■ **EXERCISE**: Your answer must be every line of the data below that holds the string "city", copied exactly.

■ **Records from a collection**:
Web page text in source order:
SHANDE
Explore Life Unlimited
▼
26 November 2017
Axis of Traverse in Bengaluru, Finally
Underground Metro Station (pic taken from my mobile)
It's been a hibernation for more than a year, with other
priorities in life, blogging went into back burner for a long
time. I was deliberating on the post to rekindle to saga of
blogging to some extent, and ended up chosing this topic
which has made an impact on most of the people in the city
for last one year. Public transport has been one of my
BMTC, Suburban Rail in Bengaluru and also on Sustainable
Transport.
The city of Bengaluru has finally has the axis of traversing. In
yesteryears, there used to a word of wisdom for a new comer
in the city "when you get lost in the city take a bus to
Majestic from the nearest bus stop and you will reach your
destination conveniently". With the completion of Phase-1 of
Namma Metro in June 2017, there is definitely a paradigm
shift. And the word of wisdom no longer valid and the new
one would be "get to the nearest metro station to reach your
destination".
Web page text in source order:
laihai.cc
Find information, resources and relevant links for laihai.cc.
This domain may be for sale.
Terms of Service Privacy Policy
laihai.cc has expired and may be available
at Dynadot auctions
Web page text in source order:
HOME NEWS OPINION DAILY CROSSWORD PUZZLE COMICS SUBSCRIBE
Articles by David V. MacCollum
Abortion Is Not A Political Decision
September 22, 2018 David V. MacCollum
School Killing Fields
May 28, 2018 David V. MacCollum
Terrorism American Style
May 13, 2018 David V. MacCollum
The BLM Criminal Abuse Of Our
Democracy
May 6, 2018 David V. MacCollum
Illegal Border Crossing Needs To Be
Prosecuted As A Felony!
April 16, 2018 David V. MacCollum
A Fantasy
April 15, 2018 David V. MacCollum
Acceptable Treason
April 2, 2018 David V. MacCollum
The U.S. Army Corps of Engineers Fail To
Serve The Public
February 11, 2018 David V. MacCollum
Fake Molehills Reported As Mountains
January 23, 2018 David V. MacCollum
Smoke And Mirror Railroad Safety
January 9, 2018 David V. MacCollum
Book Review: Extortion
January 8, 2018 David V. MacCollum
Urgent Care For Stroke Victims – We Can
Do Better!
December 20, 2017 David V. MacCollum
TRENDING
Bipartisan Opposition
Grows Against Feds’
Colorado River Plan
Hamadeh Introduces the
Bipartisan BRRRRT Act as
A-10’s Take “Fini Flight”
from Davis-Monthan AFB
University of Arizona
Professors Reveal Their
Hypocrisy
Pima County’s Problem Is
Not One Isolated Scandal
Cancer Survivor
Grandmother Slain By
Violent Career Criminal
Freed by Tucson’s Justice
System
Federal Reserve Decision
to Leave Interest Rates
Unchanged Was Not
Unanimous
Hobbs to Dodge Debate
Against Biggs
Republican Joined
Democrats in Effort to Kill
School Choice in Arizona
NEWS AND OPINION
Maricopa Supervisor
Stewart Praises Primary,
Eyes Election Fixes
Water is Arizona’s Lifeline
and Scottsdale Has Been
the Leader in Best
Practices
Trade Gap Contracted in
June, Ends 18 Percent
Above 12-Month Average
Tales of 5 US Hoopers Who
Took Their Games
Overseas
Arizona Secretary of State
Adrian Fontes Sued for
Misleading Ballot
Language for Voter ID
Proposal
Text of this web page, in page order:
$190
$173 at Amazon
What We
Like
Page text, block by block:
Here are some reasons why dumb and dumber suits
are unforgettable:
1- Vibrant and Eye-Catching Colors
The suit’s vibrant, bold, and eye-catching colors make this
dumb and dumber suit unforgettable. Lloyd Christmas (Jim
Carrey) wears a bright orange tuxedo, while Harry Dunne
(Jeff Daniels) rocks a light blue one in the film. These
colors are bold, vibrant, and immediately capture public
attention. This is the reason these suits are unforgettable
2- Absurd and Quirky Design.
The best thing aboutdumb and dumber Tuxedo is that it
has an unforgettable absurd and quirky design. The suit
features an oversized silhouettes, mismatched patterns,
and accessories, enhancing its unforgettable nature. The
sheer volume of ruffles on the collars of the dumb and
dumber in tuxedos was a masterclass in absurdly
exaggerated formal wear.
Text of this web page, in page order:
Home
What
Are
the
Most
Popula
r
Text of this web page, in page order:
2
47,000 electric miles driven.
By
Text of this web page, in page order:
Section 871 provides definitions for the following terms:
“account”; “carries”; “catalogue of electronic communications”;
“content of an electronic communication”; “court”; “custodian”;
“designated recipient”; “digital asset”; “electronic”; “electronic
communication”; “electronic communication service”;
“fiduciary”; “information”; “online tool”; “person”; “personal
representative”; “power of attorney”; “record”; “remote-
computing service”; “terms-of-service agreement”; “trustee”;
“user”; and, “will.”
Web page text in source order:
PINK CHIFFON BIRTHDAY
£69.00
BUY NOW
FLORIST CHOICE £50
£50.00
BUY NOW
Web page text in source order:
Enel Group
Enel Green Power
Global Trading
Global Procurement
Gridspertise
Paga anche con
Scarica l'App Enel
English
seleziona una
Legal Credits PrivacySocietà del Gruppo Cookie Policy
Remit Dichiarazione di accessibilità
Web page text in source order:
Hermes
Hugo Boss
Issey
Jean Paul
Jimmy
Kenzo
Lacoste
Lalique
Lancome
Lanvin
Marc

■ **ANSWER BELOW**:
which has made an impact on most of the people in the city
The city of Bengaluru has finally has the axis of traversing. In
in the city "when you get lost in the city take a bus to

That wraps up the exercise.